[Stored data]
[Start of section]
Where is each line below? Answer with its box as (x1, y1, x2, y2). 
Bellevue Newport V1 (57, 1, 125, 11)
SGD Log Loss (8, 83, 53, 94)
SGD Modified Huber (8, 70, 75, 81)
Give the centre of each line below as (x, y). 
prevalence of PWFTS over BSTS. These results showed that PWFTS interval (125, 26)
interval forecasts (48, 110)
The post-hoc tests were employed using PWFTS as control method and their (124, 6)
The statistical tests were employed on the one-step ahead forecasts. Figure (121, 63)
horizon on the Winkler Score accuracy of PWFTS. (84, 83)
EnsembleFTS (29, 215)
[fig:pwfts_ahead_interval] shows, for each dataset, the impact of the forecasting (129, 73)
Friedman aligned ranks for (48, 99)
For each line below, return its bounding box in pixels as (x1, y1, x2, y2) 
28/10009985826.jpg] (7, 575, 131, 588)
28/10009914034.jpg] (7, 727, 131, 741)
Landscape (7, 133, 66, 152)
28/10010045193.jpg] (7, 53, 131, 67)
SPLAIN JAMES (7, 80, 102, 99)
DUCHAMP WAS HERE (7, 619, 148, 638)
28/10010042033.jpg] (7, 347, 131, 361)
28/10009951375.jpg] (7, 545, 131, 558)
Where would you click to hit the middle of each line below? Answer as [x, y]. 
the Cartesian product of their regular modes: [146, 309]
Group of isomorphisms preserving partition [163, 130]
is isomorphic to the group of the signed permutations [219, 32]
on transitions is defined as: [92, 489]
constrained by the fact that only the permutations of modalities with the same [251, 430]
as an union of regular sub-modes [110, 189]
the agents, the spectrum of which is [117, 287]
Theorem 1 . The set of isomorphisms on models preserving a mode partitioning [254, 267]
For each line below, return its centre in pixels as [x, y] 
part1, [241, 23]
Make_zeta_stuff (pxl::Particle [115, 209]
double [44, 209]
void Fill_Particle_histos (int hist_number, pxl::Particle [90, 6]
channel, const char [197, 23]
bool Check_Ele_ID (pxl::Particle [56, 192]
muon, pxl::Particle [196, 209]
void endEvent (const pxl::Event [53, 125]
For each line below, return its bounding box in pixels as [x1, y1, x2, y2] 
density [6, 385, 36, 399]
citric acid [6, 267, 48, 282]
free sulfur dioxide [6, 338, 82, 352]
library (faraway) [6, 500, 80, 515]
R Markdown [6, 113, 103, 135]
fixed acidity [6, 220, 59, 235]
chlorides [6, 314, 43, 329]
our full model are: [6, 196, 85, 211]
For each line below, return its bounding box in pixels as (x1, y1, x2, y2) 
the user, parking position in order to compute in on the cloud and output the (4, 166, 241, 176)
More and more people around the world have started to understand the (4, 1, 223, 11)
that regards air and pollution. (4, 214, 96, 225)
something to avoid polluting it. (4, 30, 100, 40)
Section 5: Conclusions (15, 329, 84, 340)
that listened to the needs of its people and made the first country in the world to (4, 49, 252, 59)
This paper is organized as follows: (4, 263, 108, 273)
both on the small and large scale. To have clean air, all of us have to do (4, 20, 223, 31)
[End of section]
[Start of section]
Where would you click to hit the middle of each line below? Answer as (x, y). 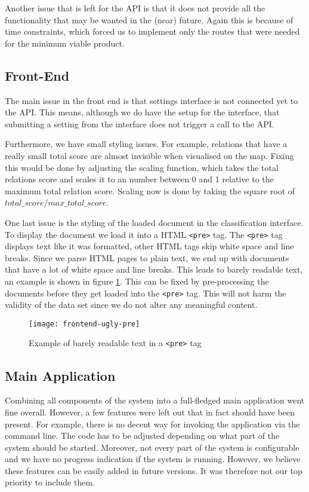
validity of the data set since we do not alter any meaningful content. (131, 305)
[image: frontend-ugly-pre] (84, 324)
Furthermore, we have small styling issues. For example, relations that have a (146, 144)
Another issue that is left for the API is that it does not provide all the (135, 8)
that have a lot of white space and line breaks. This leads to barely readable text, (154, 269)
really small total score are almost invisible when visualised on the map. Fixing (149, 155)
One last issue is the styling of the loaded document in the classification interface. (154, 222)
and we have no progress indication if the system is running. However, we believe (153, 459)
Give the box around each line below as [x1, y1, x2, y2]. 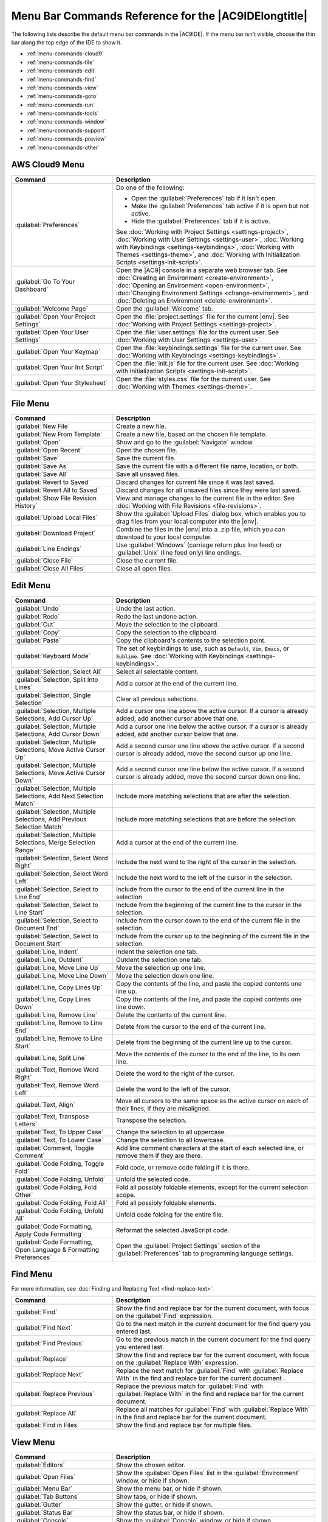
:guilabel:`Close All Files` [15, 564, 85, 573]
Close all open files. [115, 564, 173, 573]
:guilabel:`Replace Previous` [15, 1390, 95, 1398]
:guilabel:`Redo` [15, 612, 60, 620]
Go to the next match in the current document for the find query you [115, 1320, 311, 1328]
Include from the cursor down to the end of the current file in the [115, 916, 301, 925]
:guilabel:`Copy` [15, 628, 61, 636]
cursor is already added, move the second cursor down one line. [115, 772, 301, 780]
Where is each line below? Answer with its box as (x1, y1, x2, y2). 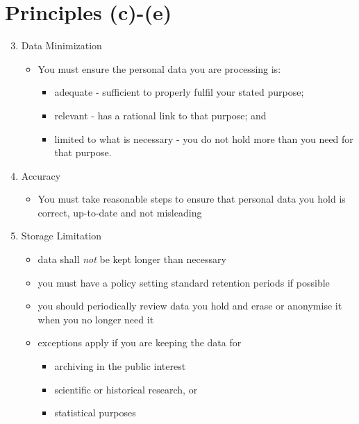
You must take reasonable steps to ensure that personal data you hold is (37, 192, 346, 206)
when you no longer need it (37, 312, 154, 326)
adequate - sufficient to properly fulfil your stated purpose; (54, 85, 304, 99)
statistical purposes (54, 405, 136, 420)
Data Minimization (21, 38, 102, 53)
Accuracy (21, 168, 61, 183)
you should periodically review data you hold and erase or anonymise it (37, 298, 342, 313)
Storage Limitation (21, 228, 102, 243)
[End of section]
Out of the entries, report each line that contains the word "centre".

Give the centre of each line below as (x, y). 
For each line below, return its centre in pixels as [x, y] 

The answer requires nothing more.